▸ **What is expected**:
Output, word for word, the lines of this listing that fall between the line with "and the sometimes" and the line with "The language barrier–", counting both of those lines, and no others.

--

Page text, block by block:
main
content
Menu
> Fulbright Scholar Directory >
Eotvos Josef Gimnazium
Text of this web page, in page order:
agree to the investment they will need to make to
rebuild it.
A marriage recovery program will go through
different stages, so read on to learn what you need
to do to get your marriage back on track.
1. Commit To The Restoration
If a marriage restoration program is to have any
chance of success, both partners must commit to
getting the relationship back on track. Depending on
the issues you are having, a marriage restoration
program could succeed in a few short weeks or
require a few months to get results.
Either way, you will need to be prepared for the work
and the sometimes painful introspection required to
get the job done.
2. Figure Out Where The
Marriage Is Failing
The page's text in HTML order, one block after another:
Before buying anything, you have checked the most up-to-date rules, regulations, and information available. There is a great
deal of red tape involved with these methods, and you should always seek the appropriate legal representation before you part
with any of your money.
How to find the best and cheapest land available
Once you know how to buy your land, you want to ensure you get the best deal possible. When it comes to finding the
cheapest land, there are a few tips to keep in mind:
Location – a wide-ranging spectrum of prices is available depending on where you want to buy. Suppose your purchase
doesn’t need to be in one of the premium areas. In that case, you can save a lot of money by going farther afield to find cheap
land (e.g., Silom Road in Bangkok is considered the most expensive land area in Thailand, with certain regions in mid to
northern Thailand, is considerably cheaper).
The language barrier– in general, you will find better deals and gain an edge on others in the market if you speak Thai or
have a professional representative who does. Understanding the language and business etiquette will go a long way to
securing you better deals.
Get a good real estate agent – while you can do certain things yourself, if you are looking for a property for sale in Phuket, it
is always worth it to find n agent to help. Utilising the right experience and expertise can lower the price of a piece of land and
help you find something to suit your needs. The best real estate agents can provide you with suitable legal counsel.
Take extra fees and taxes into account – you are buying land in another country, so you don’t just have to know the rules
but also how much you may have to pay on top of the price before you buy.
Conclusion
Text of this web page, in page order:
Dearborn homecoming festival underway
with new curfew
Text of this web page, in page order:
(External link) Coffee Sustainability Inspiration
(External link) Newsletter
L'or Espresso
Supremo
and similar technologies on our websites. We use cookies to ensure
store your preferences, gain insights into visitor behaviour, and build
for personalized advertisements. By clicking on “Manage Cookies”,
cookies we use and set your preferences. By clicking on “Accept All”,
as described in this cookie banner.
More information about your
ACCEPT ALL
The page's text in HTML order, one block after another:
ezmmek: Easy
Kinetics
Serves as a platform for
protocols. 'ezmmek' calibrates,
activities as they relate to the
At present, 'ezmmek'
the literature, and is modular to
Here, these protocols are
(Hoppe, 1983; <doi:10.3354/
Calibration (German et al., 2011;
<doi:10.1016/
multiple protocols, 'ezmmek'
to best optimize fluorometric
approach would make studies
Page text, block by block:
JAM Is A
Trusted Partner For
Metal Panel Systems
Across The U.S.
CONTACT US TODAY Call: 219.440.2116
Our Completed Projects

--

▸ **Answer below**:
and the sometimes painful introspection required to
get the job done.
2. Figure Out Where The
Marriage Is Failing
The page's text in HTML order, one block after another:
Before buying anything, you have checked the most up-to-date rules, regulations, and information available. There is a great
deal of red tape involved with these methods, and you should always seek the appropriate legal representation before you part
with any of your money.
How to find the best and cheapest land available
Once you know how to buy your land, you want to ensure you get the best deal possible. When it comes to finding the
cheapest land, there are a few tips to keep in mind:
Location – a wide-ranging spectrum of prices is available depending on where you want to buy. Suppose your purchase
doesn’t need to be in one of the premium areas. In that case, you can save a lot of money by going farther afield to find cheap
land (e.g., Silom Road in Bangkok is considered the most expensive land area in Thailand, with certain regions in mid to
northern Thailand, is considerably cheaper).
The language barrier– in general, you will find better deals and gain an edge on others in the market if you speak Thai or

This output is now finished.